10.1016/j.surg.2016.09.044

Scopus ID

2-s2.0-85008429707 (requires institutional sign-in at Scopus site)   36 Citations

Abstract

BACKGROUND: Parathyroidectomy offers the only cure for primary hyperparathyroidism, but today only 50% of primary hyperparathyroidism patients are referred for operation, in large part, because the condition is widely under-recognized. The diagnosis of primary hyperparathyroidism can be especially challenging with mild biochemical indices. Machine learning is a collection of methods in which computers build predictive algorithms based on labeled examples. With the aim of facilitating diagnosis, we tested the ability of machine learning to distinguish primary hyperparathyroidism from normal physiology using clinical and laboratory data.
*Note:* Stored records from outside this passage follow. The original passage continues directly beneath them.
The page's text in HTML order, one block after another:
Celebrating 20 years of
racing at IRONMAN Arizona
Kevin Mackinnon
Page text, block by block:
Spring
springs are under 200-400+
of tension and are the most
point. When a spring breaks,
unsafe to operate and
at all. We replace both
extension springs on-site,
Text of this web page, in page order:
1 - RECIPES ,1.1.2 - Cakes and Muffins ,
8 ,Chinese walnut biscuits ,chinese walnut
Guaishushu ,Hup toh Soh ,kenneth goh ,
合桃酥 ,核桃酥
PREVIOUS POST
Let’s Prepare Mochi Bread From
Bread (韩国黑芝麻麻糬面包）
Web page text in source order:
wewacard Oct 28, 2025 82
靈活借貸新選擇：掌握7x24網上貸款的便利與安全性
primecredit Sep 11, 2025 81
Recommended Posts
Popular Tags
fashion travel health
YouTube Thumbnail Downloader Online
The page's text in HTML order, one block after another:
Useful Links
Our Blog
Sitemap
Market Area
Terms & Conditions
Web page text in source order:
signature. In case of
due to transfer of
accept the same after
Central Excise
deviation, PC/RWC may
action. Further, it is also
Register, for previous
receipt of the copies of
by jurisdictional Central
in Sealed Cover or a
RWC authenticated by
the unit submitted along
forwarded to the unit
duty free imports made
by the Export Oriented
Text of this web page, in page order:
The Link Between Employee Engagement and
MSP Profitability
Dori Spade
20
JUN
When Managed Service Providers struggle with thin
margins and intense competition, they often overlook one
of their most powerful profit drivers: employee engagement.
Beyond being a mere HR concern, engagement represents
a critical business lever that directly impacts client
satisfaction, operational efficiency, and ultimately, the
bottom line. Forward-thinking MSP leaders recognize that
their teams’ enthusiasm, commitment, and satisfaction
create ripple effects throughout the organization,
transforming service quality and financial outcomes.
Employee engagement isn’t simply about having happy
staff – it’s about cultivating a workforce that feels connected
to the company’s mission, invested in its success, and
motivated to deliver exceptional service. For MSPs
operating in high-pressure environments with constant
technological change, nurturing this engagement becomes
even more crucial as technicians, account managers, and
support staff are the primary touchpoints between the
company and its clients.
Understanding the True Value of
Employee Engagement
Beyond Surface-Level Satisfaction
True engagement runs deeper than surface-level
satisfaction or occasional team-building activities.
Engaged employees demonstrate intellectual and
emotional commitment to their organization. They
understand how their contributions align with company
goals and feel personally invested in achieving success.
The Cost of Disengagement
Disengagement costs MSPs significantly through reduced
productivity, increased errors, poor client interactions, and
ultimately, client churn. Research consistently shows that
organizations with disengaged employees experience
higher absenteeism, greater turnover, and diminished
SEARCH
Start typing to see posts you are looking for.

METHODS: This retrospective cohort study used a labeled training set and 10-fold cross-validation to evaluate accuracy of the algorithm. Measures of accuracy included area under the receiver operating characteristic curve, precision (sensitivity), and positive and negative predictive value. Several different algorithms and ensembles of algorithms were tested using the Weka platform. Among 11,830 patients managed operatively at 3 high-volume endocrine surgery programs from March 2001 to August 2013, 6,777 underwent parathyroidectomy for confirmed primary hyperparathyroidism, and 5,053 control patients without primary hyperparathyroidism underwent thyroidectomy. Test-set accuracies for machine learning models were determined using 10-fold cross-validation. Age, sex, and serum levels of preoperative calcium, phosphate, parathyroid hormone, vitamin D, and creatinine were defined as potential predictors of primary hyperparathyroidism. Mild primary hyperparathyroidism was defined as primary hyperparathyroidism with normal preoperative calcium or parathyroid hormone levels.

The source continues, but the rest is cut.